▶ [WHAT IS EXPECTED]: Of the material below, the lines to be retyped are those from the line containing "f55.fun-09445438 [177, 376]" through the line containing "WebUI. (148, 250)", inclusive; reproduce them exactly.

=== SOURCE DATA ===

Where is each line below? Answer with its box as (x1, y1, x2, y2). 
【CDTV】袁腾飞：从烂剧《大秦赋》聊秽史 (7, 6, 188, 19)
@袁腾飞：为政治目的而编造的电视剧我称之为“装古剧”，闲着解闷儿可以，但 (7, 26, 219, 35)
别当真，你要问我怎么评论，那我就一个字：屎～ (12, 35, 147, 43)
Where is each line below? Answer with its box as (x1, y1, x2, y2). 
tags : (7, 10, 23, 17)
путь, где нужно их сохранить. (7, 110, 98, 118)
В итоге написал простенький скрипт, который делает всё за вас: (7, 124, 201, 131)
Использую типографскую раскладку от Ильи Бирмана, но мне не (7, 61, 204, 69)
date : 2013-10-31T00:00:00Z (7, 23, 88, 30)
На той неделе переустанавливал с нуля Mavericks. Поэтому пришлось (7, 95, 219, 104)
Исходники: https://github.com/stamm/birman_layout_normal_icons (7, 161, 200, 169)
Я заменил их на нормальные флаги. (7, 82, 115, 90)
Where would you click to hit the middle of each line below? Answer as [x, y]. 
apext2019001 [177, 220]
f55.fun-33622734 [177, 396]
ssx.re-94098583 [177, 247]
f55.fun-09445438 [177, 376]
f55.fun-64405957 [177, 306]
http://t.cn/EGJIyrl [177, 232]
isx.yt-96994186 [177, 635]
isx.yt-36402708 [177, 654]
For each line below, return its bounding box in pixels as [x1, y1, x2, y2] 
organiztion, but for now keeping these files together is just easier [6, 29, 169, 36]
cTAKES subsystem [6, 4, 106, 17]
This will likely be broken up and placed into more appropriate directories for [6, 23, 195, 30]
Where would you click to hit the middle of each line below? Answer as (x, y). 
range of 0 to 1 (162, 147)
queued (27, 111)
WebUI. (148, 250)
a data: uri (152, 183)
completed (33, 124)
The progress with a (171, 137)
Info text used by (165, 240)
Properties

===

▶ [SOLUTION BELOW]:
f55.fun-09445438 [177, 376]
f55.fun-64405957 [177, 306]
http://t.cn/EGJIyrl [177, 232]
isx.yt-96994186 [177, 635]
isx.yt-36402708 [177, 654]
For each line below, return its bounding box in pixels as [x1, y1, x2, y2] 
organiztion, but for now keeping these files together is just easier [6, 29, 169, 36]
cTAKES subsystem [6, 4, 106, 17]
This will likely be broken up and placed into more appropriate directories for [6, 23, 195, 30]
Where would you click to hit the middle of each line below? Answer as (x, y). 
range of 0 to 1 (162, 147)
queued (27, 111)
WebUI. (148, 250)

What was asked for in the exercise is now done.